Australian Law Schools Are Out of Touch
May 19, 2004
AUSTRALIA'S law schools need to teach more
people-skills and stop relying on the "drumming in" of case-related
rules if they are to keep up with the real world, the nation's top law reformer
has said. Professor Weisbrot, a former dean of the Sydney Law School, said a recent
study by the commission, Managing Justice, found that while the profession had
changed dramatically, the teaching of it was still too much "chalk and
talk".
Universities needed to focus more on "professional ethics, dispute
resolution, negotiations, client interviewing, working with teams [and] having a
greater identification with client interests", Professor Weisbrot told the
HES.
"If what you're doing is teaching law students to remember rules from
cases, you're not giving them much of an intellectual skill.
"You'd be better off teaching them the people stuff and then teaching
them how to do all the legal research they need to do to find the law in every
particular context.
"My personal view is that [law schools] would be better off offering
fewer electives at the undergraduate level, offering some of those
specialisations at the postgraduate level and making sure that people graduating
with an LLB get those generic professional skills."

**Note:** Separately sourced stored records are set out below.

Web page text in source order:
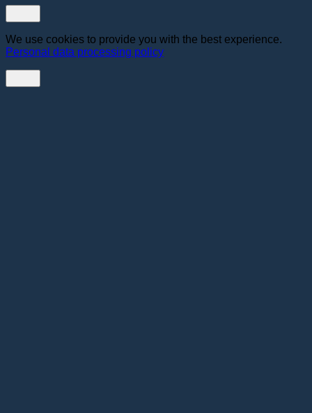
We use cookies to provide you with the best experience.
Personal data processing policy
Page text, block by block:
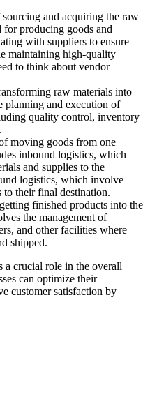
and acquiring the raw
for producing goods and
with suppliers to ensure
maintaining high-quality
to think about vendor
raw materials into
planning and execution of
quality control, inventory
moving goods from one
inbound logistics, which
and supplies to the
logistics, which involve
to their final destination.
finished products into the
the management of
and other facilities where
shipped.
a crucial role in the overall
can optimize their
customer satisfaction by

One university to take up the commission's recommendations, the Queensland
University of Technology, had won a national law teaching award, he said.
Professor Weisbrot has called for the formation of a national law academy to
address curriculum shortfalls.
"It will be a forum for Australia's leading lawyers, judges and legal
academics to talk about the most important issues facing the profession,
including legal education," he said.
"It won't have any compulsory powers but we hope that by dint of the
quality of people involved that it will be very persuasive in trying to push
these ideas about where legal education should be headed."

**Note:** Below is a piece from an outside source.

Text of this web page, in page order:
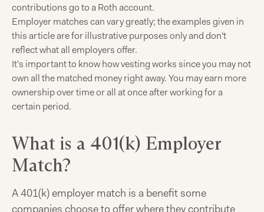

Council of Australian Law Deans convenor David Barker supported Professor
Weisbrot.
Professor Barker, dean of law at the University of Technology, Sydney, said:
"What we desperately need is a coming together of the judiciary, the legal
profession and law academics, so we can really develop legal education and
research and have a synergy between the three strands."

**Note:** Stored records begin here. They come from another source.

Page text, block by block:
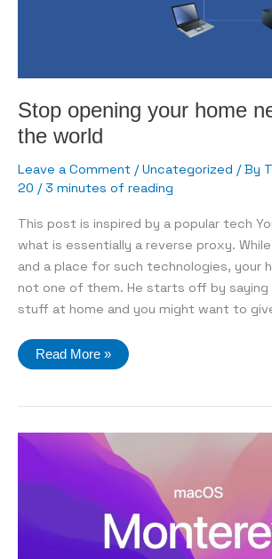
Stop opening your home
the world
Leave a Comment /Uncategorized / By
20 /3 minutes of reading
This post is inspired by a popular tech
what is essentially a reverse proxy.
and a place for such technologies, your
not one of them. He starts off by
stuff at home and you might want to
Stop
network
Read More »

Professor Weisbrot said he hoped an academy, to be modelled on national
academies of science and social science, would be up and running in about three
months.
"We're now approaching a number of very senior academics and
distinguished judges to form the core group of fellows to get the thing
organised, after which we'll start to build membership by election,"
Professor Weisbrot said.
Australian Law Reform Commission president David Weisbrot started Law Week in
NSW on Monday with an attack on the way law was taught in universities, saying
that "the level of repetitive detail" was turning eager young students
into time-servers late in their degrees.